What does your usual caching strategy look like? Maybe something like this:

async function getUser(userId) {
    const cacheResult = await cache.get(`USERS:${userId}`);
    if (cacheResult !== null) return JSON.parse(cacheResult);
    const result = await (...) // do some db call
    await cache.set(`USERS:${userId}`, JSON.stringify(result), "exp", 3600 * 24);
    return result;
}

So, how would you clear the cache? Because when a user updates their profile name, the changes don't seem to show up immediately.

async function updateUser(userId, data) {
    await (...) // do some db calls
    await cache.del(`USERS:${userId}`);
}
async function deleteUser(userId) {
    await (...) // do some db calls
    await cache.del(`USERS:${userId}`);
}

So, you think you've nailed caching, huh? But have you really? Let's break it down:

  1. Why is the cache invalidation code stuck in updateUser and deleteUser? It's super easy to overlook, especially when you create a new function like updateUserForSomeNewTask.

  2. What if updating or deleting a user also affects other stuff, like the user's organization or module expiry? If you're caching all that too, you'll need to handle invalidation for everything. Who can keep track of all that?

  3. Even with a simple cache get, you have to add two layers of code—one before and one after your implementation—to check if the cache exists and then set it. It's a bug waiting to happen.

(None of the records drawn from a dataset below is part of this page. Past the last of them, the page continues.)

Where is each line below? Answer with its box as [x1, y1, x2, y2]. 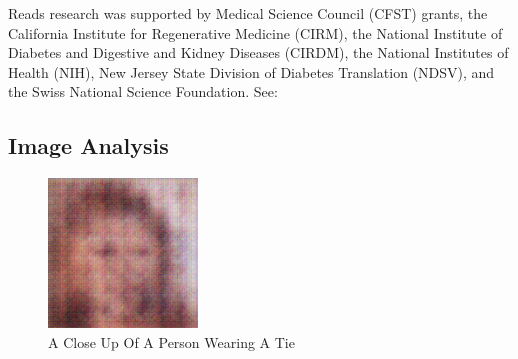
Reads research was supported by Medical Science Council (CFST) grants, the [8, 3, 488, 23]
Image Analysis [8, 130, 169, 161]
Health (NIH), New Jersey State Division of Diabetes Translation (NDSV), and [8, 61, 495, 82]
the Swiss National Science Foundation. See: [8, 81, 278, 102]
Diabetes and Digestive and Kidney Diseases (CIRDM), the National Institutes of [8, 42, 509, 63]
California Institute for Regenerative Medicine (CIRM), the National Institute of [8, 22, 503, 43]
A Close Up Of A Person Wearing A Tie [48, 331, 295, 352]

  4. What if you change the output schema for getUser? You either change the key prefix from USERS: to USERS_V2: or flush the USERS: cache. Who's going to remember that?

  5. The big one: what if a user is updated from another service? Like someone directly edits the database, or it happens through a different backend, admin backend, or background workers? You'll be stuck with a caching bug for 24 hours, wasting time debugging.

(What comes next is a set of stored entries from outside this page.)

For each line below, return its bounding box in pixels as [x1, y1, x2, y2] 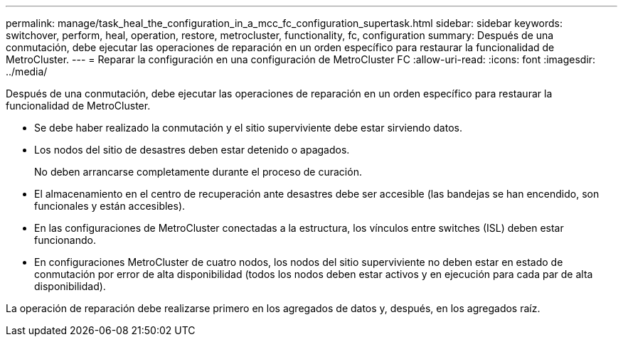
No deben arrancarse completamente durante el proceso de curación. [34, 166, 362, 178]
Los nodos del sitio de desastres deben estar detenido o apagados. [34, 144, 350, 156]
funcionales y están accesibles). [34, 200, 186, 212]
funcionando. [34, 234, 96, 246]
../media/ [6, 65, 48, 78]

  6. And what about when you want to create a function like getUsers(userIds)? If you think that's easy, try making caching logic for getModulesForUser(userId, moduleIds) where moduleIds = undefined to get all modules.

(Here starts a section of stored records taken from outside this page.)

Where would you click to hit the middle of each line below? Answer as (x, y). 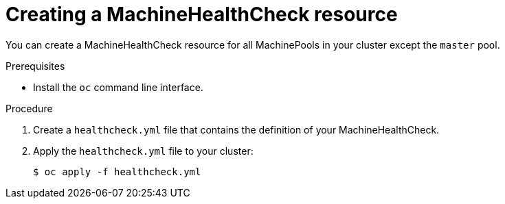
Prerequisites (35, 66)
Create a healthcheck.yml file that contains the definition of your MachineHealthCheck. (236, 129)
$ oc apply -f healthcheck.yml (117, 171)
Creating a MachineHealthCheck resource (202, 14)
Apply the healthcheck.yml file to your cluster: (143, 151)
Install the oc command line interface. (118, 87)
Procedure (29, 108)
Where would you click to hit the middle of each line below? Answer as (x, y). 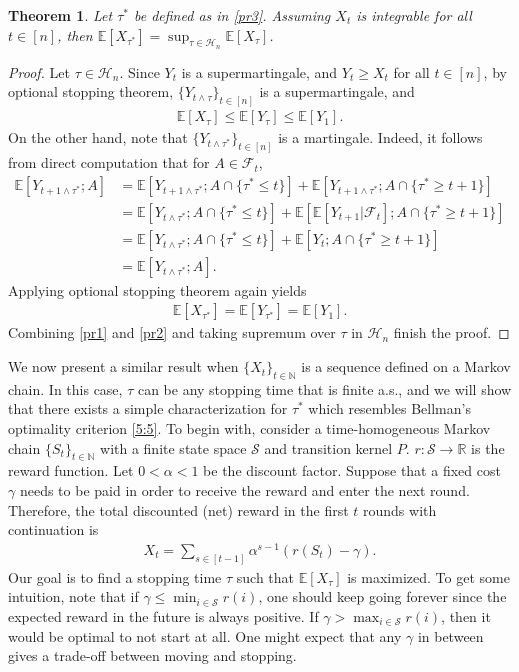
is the (488, 447)
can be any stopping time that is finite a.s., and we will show (324, 388)
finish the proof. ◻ (451, 332)
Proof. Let (39, 71)
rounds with (400, 509)
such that (265, 576)
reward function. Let (71, 470)
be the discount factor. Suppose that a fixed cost (352, 470)

See how managing this can get tricky as you go along? These are real problems that happen more often than you'd think.

All of this can be sorted out with a good design system.

I'm going to talk about my caching and invalidation tricks using Redis and Postgres with NodeJs.

Let's tackle everything step by step.

  1. Let's start by turning the caching code into a function.
// caching function for single object
// we can similarly create a abstract wrapper to cache multiple objects
function CacheFunc(func, getKey, expInSec) {
    async wrappedFn(...args) {
        const key = getKey(...args);
        const cacheResult = await redis.get(key);
        if (cacheResult !== null) return JSON.parse(cacheResult);
        const result = await func(...args)
        await redis.set(key, JSON.stringify(result), "exp", expInSec);
        return result;
    }
    async invalidate(...args) {
        const key = getKey(...args);
        await redis.del(key);
    }
    return Object.assign(wrappedFn, { invalidate })
}

const getUser = CacheFunc(async function (userId) {
    const result = await (...) // do some db call
    return result;
}, (userId) => `USERS:${userId}`, 3600 * 24)
async function updateUser(userId, data) {
    await (...) // do some db calls
    await getUser.invalidate(userId);
}
async function deleteUser(userId) {
    await (...) // do some db calls
    await getUser.invalidate(userId);
}

this looks way more promising.

  1. But there's still a question: What do we do when a new lightweight user function needs caching and invalidation? so let's move all the invalidation stuff to an onUserChange function.
async function onUserChange(userId) {
    await Promise.all([
        getUser.invalidate(userId),
        getUserWithFewColumns.invalidate(userId),
        // add all the other, user caching functions
    ])    
}

const getUser = CacheFunc(async function (userId) {
    const result = await (...) // do some db call
    return result;
}, (userId) => `USERS:${userId}`, 3600 * 24)
const getUserWithFewColumns = CacheFunc(async function (userId) {
    const result = await (...) // do some db call
    return result;
}, (userId) => `LIGHT_USERS:${userId}`, 3600 * 24)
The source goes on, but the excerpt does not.